## WORK INSTRUCTION
For this exercise, output exactly and only the lines running from the one with "and survival. The" through the final line of the data below, without pictures.

## EXTRACTED INFORMATION
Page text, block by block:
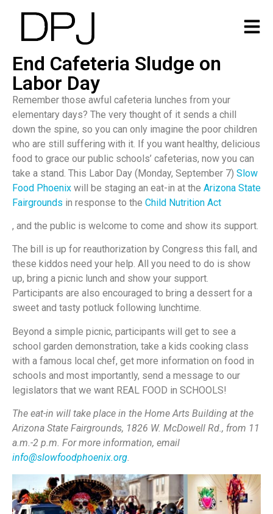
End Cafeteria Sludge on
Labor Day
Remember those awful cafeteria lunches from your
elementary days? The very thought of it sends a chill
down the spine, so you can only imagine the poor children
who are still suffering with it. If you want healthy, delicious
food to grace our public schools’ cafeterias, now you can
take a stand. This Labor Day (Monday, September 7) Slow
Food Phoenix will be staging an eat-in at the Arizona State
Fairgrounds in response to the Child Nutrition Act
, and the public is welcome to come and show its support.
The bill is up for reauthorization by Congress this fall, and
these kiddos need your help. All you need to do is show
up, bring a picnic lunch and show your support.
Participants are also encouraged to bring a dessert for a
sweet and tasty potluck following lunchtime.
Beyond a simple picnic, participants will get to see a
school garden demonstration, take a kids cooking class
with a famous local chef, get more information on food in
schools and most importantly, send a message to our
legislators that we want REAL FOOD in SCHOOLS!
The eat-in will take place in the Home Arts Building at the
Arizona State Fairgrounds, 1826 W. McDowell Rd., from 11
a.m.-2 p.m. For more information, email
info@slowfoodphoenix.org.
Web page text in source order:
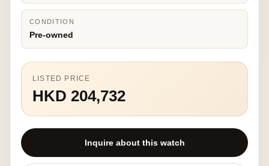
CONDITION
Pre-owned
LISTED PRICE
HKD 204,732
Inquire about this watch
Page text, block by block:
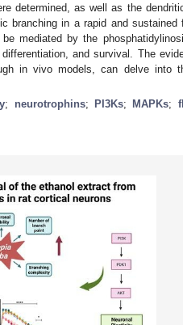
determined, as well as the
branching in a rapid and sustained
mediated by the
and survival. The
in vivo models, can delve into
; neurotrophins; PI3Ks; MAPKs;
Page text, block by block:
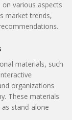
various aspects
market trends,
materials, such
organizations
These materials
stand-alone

## ANSWER FOR THIS EXERCISE
and survival. The
in vivo models, can delve into
; neurotrophins; PI3Ks; MAPKs;
Page text, block by block:
various aspects
market trends,
materials, such
organizations
These materials
stand-alone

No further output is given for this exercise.